▶ **SOURCE RECORDS**:
════════════════════
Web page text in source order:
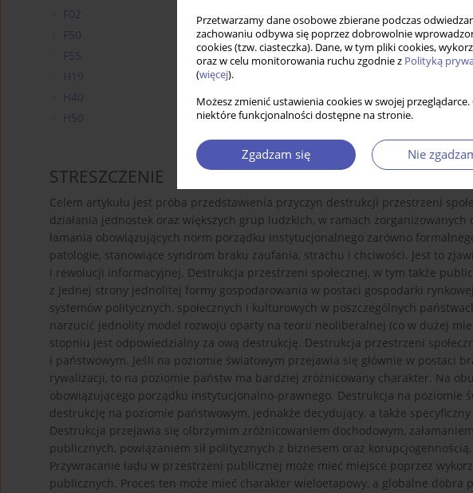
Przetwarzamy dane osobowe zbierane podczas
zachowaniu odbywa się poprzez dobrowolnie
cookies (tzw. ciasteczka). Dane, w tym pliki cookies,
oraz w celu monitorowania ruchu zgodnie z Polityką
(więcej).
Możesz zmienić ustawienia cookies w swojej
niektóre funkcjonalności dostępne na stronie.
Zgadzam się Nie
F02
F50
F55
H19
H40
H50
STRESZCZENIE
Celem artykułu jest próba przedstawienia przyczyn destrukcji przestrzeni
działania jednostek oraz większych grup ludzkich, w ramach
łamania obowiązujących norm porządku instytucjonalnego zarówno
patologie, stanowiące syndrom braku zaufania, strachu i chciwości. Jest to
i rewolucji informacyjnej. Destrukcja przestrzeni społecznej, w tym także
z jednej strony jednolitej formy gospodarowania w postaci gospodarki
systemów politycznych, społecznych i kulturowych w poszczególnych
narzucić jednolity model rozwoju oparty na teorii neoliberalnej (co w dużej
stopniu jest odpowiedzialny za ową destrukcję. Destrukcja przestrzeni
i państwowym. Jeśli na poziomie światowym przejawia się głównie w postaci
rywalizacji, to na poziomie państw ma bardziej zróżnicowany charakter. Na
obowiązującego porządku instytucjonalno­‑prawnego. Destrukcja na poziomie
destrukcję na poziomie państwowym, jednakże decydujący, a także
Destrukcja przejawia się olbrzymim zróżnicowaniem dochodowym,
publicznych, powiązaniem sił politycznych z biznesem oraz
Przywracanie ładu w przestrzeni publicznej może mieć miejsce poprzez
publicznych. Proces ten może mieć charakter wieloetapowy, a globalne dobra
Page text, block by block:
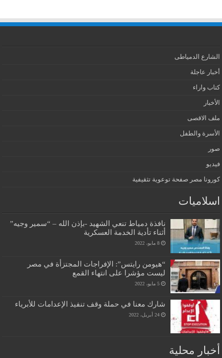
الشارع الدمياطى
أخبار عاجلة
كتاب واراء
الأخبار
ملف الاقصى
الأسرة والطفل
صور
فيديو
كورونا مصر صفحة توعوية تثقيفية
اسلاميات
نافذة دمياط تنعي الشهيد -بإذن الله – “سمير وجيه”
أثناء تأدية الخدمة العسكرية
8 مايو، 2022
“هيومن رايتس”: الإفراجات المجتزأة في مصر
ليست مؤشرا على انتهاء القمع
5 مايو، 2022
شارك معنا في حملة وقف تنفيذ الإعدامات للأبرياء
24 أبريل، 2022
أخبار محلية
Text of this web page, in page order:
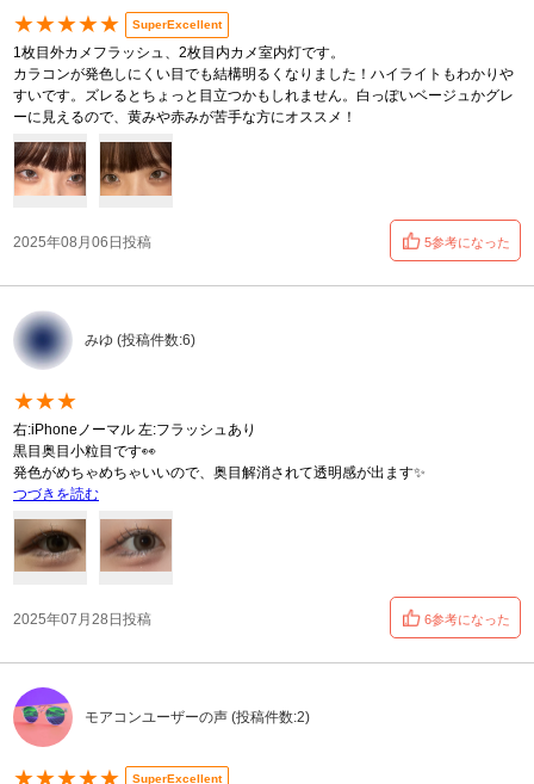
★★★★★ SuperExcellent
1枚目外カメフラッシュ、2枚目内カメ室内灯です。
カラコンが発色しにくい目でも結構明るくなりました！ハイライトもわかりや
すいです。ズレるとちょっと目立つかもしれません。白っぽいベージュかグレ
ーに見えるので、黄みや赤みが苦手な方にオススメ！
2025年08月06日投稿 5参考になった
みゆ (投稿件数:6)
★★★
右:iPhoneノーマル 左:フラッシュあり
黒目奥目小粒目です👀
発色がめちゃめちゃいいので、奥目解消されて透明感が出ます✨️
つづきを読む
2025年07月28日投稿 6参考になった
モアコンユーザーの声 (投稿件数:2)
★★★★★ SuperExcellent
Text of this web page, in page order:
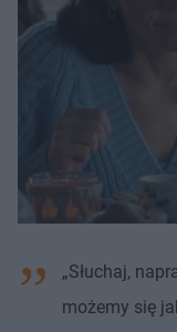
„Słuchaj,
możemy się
════════════════════
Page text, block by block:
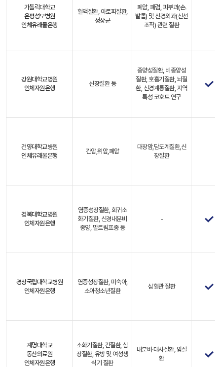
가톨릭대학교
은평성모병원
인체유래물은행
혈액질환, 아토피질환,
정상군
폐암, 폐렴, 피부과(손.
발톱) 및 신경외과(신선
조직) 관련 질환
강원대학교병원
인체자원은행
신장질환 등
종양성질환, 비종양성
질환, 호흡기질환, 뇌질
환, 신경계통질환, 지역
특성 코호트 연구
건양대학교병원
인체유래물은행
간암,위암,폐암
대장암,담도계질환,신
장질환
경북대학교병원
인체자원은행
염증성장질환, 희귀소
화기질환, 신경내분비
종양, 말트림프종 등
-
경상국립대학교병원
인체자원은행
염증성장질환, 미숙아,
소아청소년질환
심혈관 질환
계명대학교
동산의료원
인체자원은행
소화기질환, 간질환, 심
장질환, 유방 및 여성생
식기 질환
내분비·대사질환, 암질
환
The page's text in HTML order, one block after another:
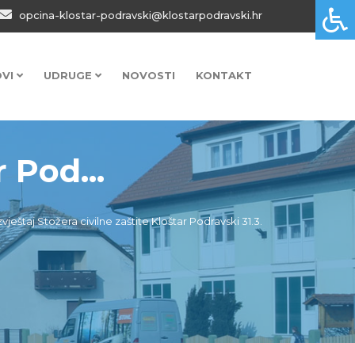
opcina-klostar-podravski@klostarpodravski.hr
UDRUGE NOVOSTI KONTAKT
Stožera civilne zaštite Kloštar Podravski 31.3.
════════════════════
▶ **WORK ITEM**: Above are records; repeat only the lines starting at the line with "Przetwarzamy dane osobowe zbierane podczas" and ending at the line with "systemów politycznych, społecznych", exactly as they appear, both included.

▶ **RESULT FOR THIS TASK**:
Przetwarzamy dane osobowe zbierane podczas
zachowaniu odbywa się poprzez dobrowolnie
cookies (tzw. ciasteczka). Dane, w tym pliki cookies,
oraz w celu monitorowania ruchu zgodnie z Polityką
(więcej).
Możesz zmienić ustawienia cookies w swojej
niektóre funkcjonalności dostępne na stronie.
Zgadzam się Nie
F02
F50
F55
H19
H40
H50
STRESZCZENIE
Celem artykułu jest próba przedstawienia przyczyn destrukcji przestrzeni
działania jednostek oraz większych grup ludzkich, w ramach
łamania obowiązujących norm porządku instytucjonalnego zarówno
patologie, stanowiące syndrom braku zaufania, strachu i chciwości. Jest to
i rewolucji informacyjnej. Destrukcja przestrzeni społecznej, w tym także
z jednej strony jednolitej formy gospodarowania w postaci gospodarki
systemów politycznych, społecznych i kulturowych w poszczególnych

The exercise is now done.